15 de enero de 2022 -
Guardias de seguridad afganos luchan por mantener el orden mientras cientos de ciudadanos que huyen se reúnen en los alrededores del aeropuerto internacional de Kabul, el martes 17 de agosto de 2021 (foto Shekib Rahmani/Associated Press).

 

"The Displaced, the Unwanted" es el ensayo introductorio que Viet Thanh Nguyen escribió para la antología que editó de ensayos de escritores refugiados, The Displaced, y aparece aquí por acuerdo especial con el autor.

 

Viet Thanh Nguyen

 

Cultivo ese sentimiento de lo que fue ser un refugiado, porque se supone que un escritor debe ir allí donde duele, y porque un escritor necesita saber lo que se siente al ser un otro. El trabajo de un escritor es imposible si no puede evocar las vidas de los demás, y sólo a través de esos actos de memoria, imaginación y empatía podemos hacer crecer nuestra capacidad de sentir por los demás.

 

Una vez fui refugiado, aunque ahora nadie me confundiría con un refugiado. Por eso insisto en que me llamen refugiado, porque la tentación de fingir que no lo soy es muy fuerte. Sería mucho más fácil llamarme inmigrante, hacerme pasar por perteneciente a una categoría de humanidad migratoria menos controvertida, menos exigente y menos amenazadora que la del refugiado.

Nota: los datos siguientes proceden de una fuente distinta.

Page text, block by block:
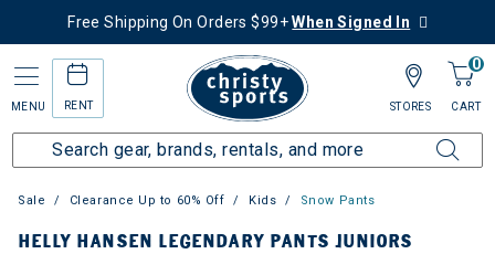
Free Shipping On Orders $99+When Signed In
MENU RENT
0
CART
STORES
Sale Clearance Up to 60% Off Kids Snow Pants
HELLY HANSEN LEGENDARY PANTS JUNIORS
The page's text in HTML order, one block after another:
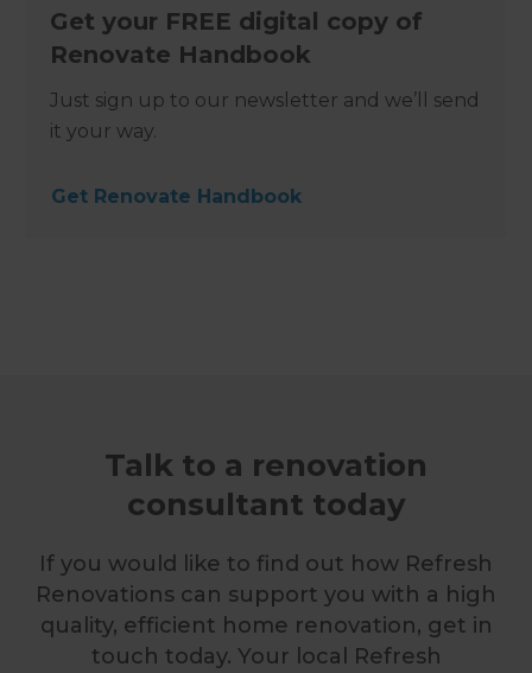
Get your FREE digital copy of
Renovate Handbook
Just sign up to our newsletter and we’ll send
it your way.
Get Renovate Handbook
Talk to a renovation
consultant today
If you would like to find out how Refresh
Renovations can support you with a high
quality, efficient home renovation, get in
touch today. Your local Refresh
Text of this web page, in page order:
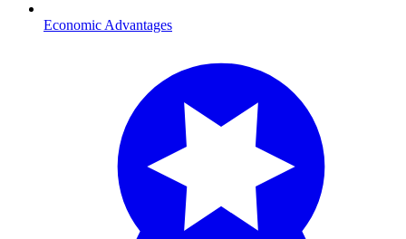
Economic Advantages
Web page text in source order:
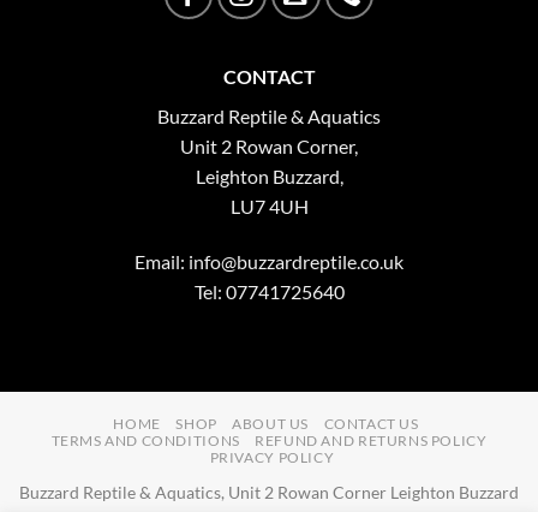
CONTACT
Buzzard Reptile & Aquatics
Unit 2 Rowan Corner,
Leighton Buzzard,
LU7 4UH
Email: info@buzzardreptile.co.uk
Tel: 07741725640
HOME SHOP ABOUT US
CONTACT US
TERMS AND CONDITIONS
REFUND AND RETURNS POLICY
PRIVACY POLICY
Buzzard Reptile & Aquatics, Unit 2 Rowan Corner Leighton Buzzard
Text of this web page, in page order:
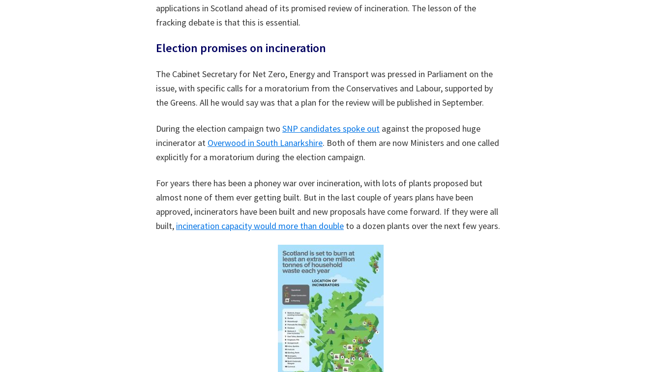
applications in Scotland ahead of its promised review of incineration. The lesson of the
fracking debate is that this is essential.
Election promises on incineration
The Cabinet Secretary for Net Zero, Energy and Transport was pressed in Parliament on the
issue, with specific calls for a moratorium from the Conservatives and Labour, supported by
the Greens. All he would say was that a plan for the review will be published in September.
During the election campaign two SNP candidates spoke out against the proposed huge
incinerator at Overwood in South Lanarkshire. Both of them are now Ministers and one called
explicitly for a moratorium during the election campaign.
For years there has been a phoney war over incineration, with lots of plants proposed but
almost none of them ever getting built. But in the last couple of years plans have been
approved, incinerators have been built and new proposals have come forward. If they were all
built, incineration capacity would more than double to a dozen plants over the next few years.
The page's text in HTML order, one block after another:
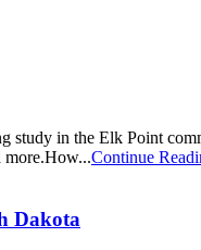
in the Elk Point
more.How...Continue
Dakota
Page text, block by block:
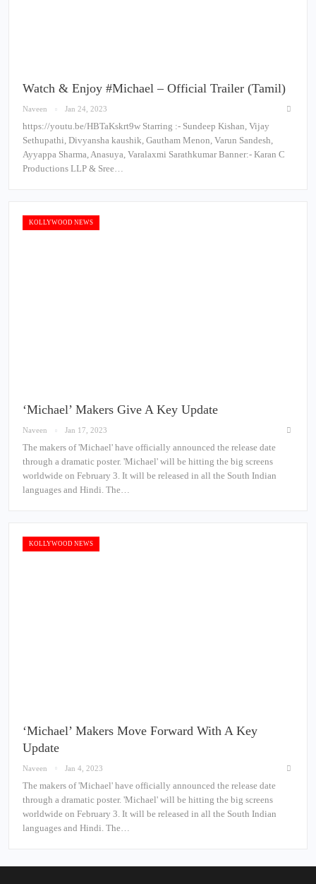
Watch & Enjoy #Michael – Official Trailer (Tamil)
Naveen Jan 24, 2023
https://youtu.be/HBTaKskrt9w Starring :- Sundeep Kishan, Vijay
Sethupathi, Divyansha kaushik, Gautham Menon, Varun Sandesh,
Ayyappa Sharma, Anasuya, Varalaxmi Sarathkumar Banner:- Karan C
Productions LLP & Sree…
KOLLYWOOD NEWS
‘Michael’ Makers Give A Key Update
Naveen Jan 17, 2023
The makers of 'Michael' have officially announced the release date
through a dramatic poster. 'Michael' will be hitting the big screens
worldwide on February 3. It will be released in all the South Indian
languages and Hindi. The…
KOLLYWOOD NEWS
‘Michael’ Makers Move Forward With A Key
Update
Naveen Jan 4, 2023
The makers of 'Michael' have officially announced the release date
through a dramatic poster. 'Michael' will be hitting the big screens
worldwide on February 3. It will be released in all the South Indian
languages and Hindi. The…
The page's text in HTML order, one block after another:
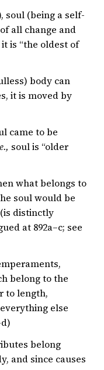
soul (being a self-
all change and
it is “the oldest of
body can
it is moved by
came to be
soul is “older
what belongs to
soul would be
distinctly
at 892a–c; see
belong to the
to length,
else
belong
and since causes
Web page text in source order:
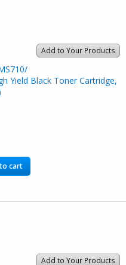
Add to Your Products
Yield Black Toner Cartridge,
cart
Add to Your Products
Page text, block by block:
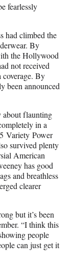
fearlessly
had climbed the
By
the Hollywood
not received
coverage. By
been announced
about flaunting
in a
Variety Power
survived plenty
American
has good
and breathless
clearer
but it’s been
“I think this
people
can just get it
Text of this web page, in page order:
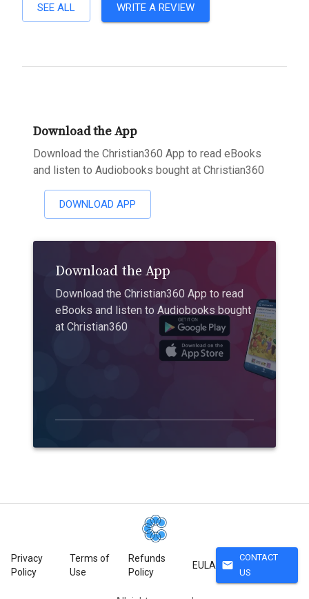
SEE ALL WRITE A REVIEW
Download the App
Download the Christian360 App to read eBooks
and listen to Audiobooks bought at Christian360
DOWNLOAD APP
Download the App
Download the Christian360 App to read
eBooks and listen to Audiobooks bought
at Christian360
Privacy
Policy
Terms of
Use
Refunds
Policy
EULA mail
CONTACT
US
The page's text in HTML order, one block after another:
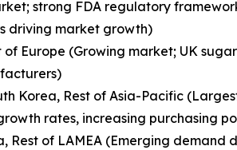
strong FDA regulatory
driving market growth)
of Europe (Growing market; UK
Korea, Rest of Asia-Pacific
rates, increasing
Rest of LAMEA (Emerging
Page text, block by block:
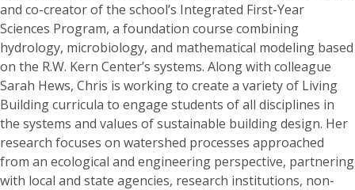
and co-creator of the school’s Integrated First-Year
Sciences Program, a foundation course combining
hydrology, microbiology, and mathematical modeling based
on the R.W. Kern Center’s systems. Along with colleague
Sarah Hews, Chris is working to create a variety of Living
Building curricula to engage students of all disciplines in
the systems and values of sustainable building design. Her
research focuses on watershed processes approached
from an ecological and engineering perspective, partnering
with local and state agencies, research institutions, non-
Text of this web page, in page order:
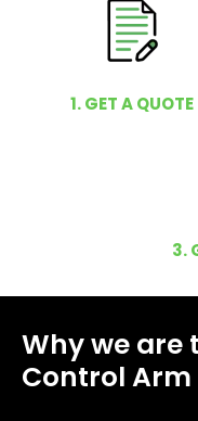
1. GET A QUOTE
3.
Why we are
Control
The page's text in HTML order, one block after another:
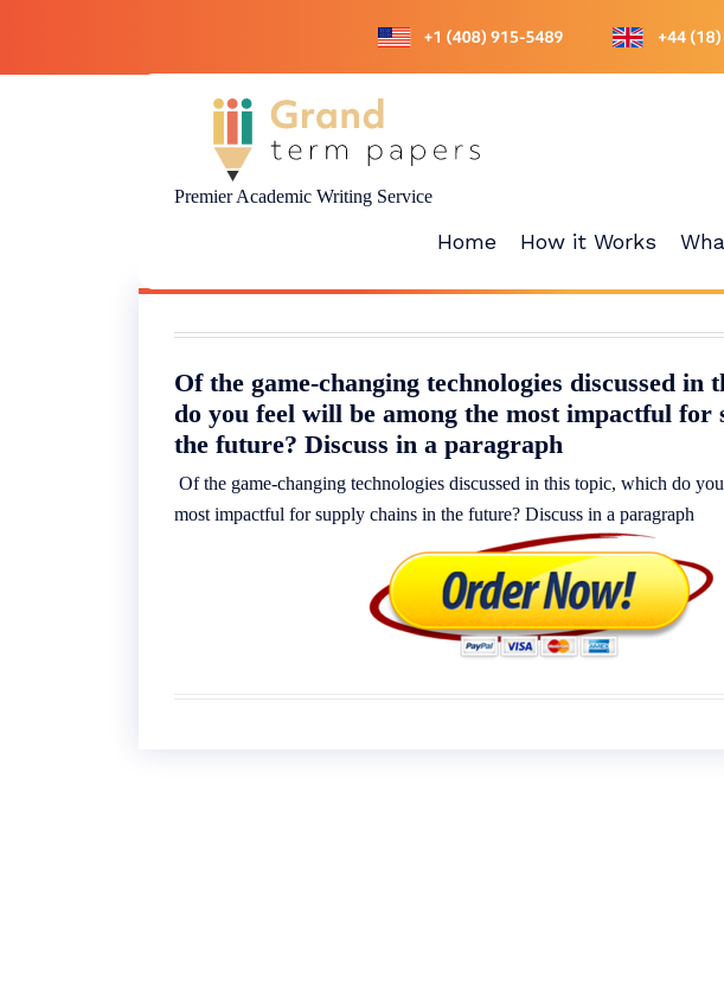
Premier Academic Writing Service
Home How it Works
Of the game-changing technologies discussed in
do you feel will be among the most impactful for
the future? Discuss in a paragraph
Of the game-changing technologies discussed in this topic, which do
most impactful for supply chains in the future? Discuss in a paragraph
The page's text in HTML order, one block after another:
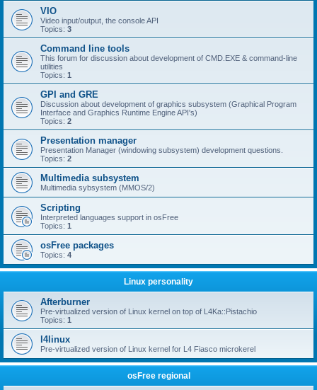
VIO
Video input/output, the console API
Topics: 3
Command line tools
This forum for discussion about development of CMD.EXE & command-line
utilities
Topics: 1
GPI and GRE
Discussion about development of graphics subsystem (Graphical Program
Interface and Graphics Runtime Engine API's)
Topics: 2
Presentation manager
Presentation Manager (windowing subsystem) development questions.
Topics: 2
Multimedia subsystem
Multimedia sybsystem (MMOS/2)
Scripting
Interpreted languages support in osFree
Topics: 1
osFree packages
Topics: 4
Linux personality
Afterburner
Pre-virtualized version of Linux kernel on top of L4Ka::Pistachio
Topics: 1
l4linux
Pre-virtualized version of Linux kernel for L4 Fiasco microkerel
osFree regional
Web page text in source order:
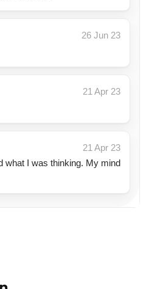
26 Jun 23
21 Apr 23
21 Apr 23
what I was thinking. My mind
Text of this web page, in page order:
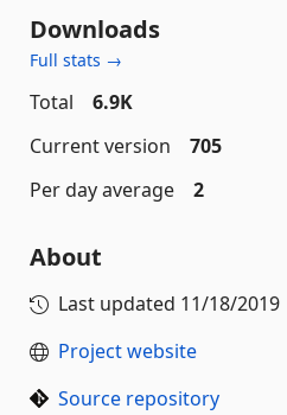
Downloads
Full stats →
Total
6.9K
Current version
705
Per day average
2
About
Last updated 11/18/2019
Project website
Source repository
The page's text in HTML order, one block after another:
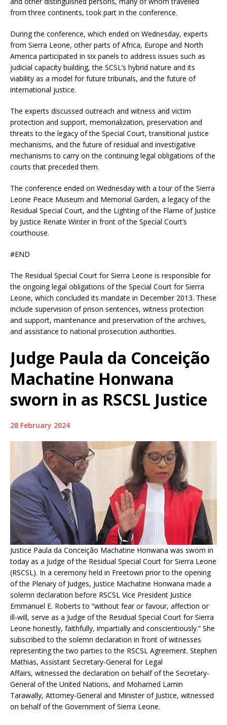
from three continents, took part in the conference.
During the conference, which ended on Wednesday, experts
from Sierra Leone, other parts of Africa, Europe and North
America participated in six panels to address issues such as
judicial capacity building, the SCSL’s hybrid nature and its
viability as a model for future tribunals, and the future of
international justice.
The experts discussed outreach and witness and victim
protection and support, memorialization, preservation and
threats to the legacy of the Special Court, transitional justice
mechanisms, and the future of residual and investigative
mechanisms to carry on the continuing legal obligations of the
courts that preceded them.
The conference ended on Wednesday with a tour of the Sierra
Leone Peace Museum and Memorial Garden, a legacy of the
Residual Special Court, and the Lighting of the Flame of Justice
by Justice Renate Winter in front of the Special Court’s
courthouse.
#END
The Residual Special Court for Sierra Leone is responsible for
the ongoing legal obligations of the Special Court for Sierra
Leone, which concluded its mandate in December 2013. These
include supervision of prison sentences, witness protection
and support, maintenance and preservation of the archives,
and assistance to national prosecution authorities.
Judge Paula da Conceição
Machatine Honwana
sworn in as RSCSL Justice
28 February 2024
Justice Paula da Conceição Machatine Honwana was sworn in
today as a Judge of the Residual Special Court for Sierra Leone
(RSCSL). In a ceremony held in Freetown prior to the opening
of the Plenary of Judges, Justice Machatine Honwana made a
solemn declaration before RSCSL Vice President Justice
Emmanuel E. Roberts to “without fear or favour, affection or
ill-will, serve as a Judge of the Residual Special Court for Sierra
Leone honestly, faithfully, impartially and conscientiously.” She
subscribed to the solemn declaration in front of witnesses
representing the two parties to the RSCSL Agreement. Stephen
Mathias, Assistant Secretary-General for Legal
Affairs, witnessed the declaration on behalf of the Secretary-
General of the United Nations, and Mohamed Lamin
Tarawally, Attorney-General and Minister of Justice, witnessed
on behalf of the Government of Sierra Leone.
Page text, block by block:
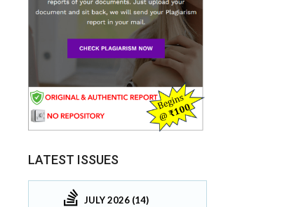
LATEST ISSUES
JULY 2026 (14)
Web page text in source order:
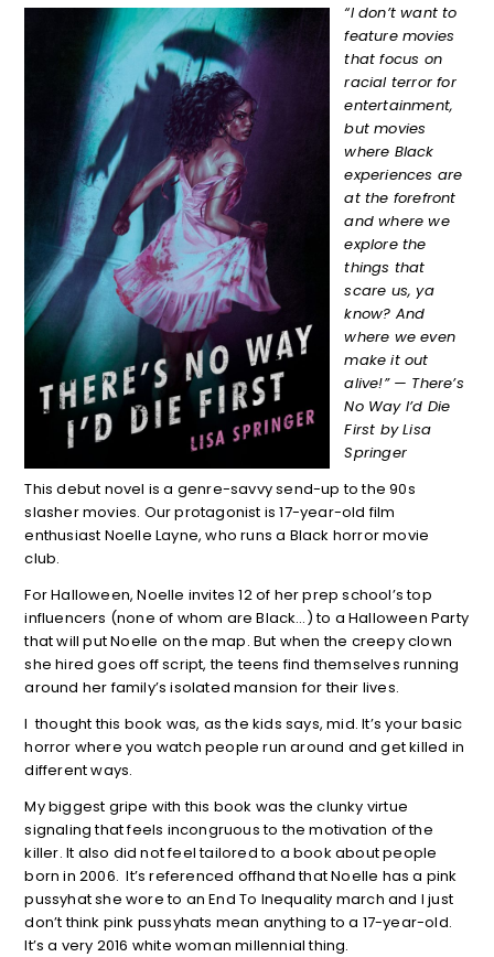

Nací ciudadano y ser humano. A los cuatro años me convertí en algo menos que humano, al menos a los ojos de quienes no consideran humanos a los refugiados. Era el mes de marzo del año 1975, cuando el ejército comunista del norte capturó mi ciudad natal de Ban Me Thuot en su invasión final de la República de Vietnam, un país que ya no existe excepto en la imaginación de su diáspora mundial de refugiados de varios millones de personas, un país que la mayor parte del mundo recuerda como Vietnam del Sur.

Mirando atrás, no recuerdo nada de la experiencia que me convirtió en refugiada. Empieza con mi madre tomando ella sola una decisión de vida o muerte. Mi padre estaba en Saigón y las líneas de comunicación estaban cortadas. No recuerdo a mi madre huyendo de nuestra ciudad natal con mi hermano de diez años y conmigo, dejando atrás a nuestra hermana adoptiva de dieciséis años para que custodiara la propiedad familiar. No recuerdo a mi hermana, a la que mis padres no volverían a ver en casi veinte años, a la que yo no volvería a ver en casi treinta años.

La edición de bolsillo de Los desplazados está disponible aquí.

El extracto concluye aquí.